是啊,荀貞和許家非親非故,也不是許仲的朋友,一個剛來上任的亭長,爲何會對一個案犯的母親如此照顧?許季雖年少,不太通人情世故,但人聰慧,對此迥非常理之處早看出來了,只是一直沒找着合適的機會問。
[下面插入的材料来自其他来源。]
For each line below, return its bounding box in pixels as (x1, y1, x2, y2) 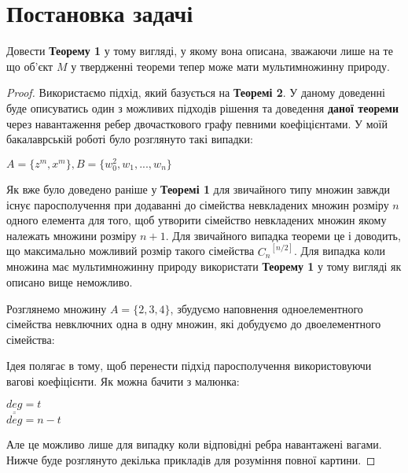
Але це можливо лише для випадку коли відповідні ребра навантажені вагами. (6, 435, 382, 452)
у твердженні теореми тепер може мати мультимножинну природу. (71, 57, 390, 74)
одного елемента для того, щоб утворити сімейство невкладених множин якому (6, 212, 387, 228)
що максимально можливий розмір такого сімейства (6, 242, 255, 259)
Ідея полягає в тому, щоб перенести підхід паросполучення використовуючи (6, 357, 372, 374)
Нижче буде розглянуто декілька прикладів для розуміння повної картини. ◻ (6, 451, 376, 467)
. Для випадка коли (294, 242, 386, 259)
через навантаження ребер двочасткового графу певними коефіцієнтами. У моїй (6, 115, 388, 131)

荀貞的腦海裡忽然冒出一句俗話:“無事獻殷勤,非奸即盜”。他心道:“項莊舞劍,意在沛公。不照顧你的母親,我怎能得到敬愛豪傑的名聲?”

這番醉翁之意不在酒的意思自然不能直言相告。

他肅容說道:“卿兄純孝,爲報母仇不惜捨身。鄉中豪傑,誰不敬重?我雖只是個微末的亭長,卻也識得英雄。只恨權小,不能爲卿兄脫罪!何況僅僅是幫助照顧一下阿母呢?”

他的態度非常誠懇,許季猶豫了片刻,選擇了相信。

……

荀貞在後院陪許母說話,前邊來了一撥旅人,車馬甚衆。

杜買、黃忠迎將上去。

一人驅馬近前,停在亭舍的臺階前,沒下馬,便坐在騎上,橫矛在前,問道:“這裡是繁陽亭舍麼?”

“正是。”

“聽說你們這兒是周邊最大的亭?”

“對。”

“我家主人要在你處借宿,速將房舍清掃乾淨。”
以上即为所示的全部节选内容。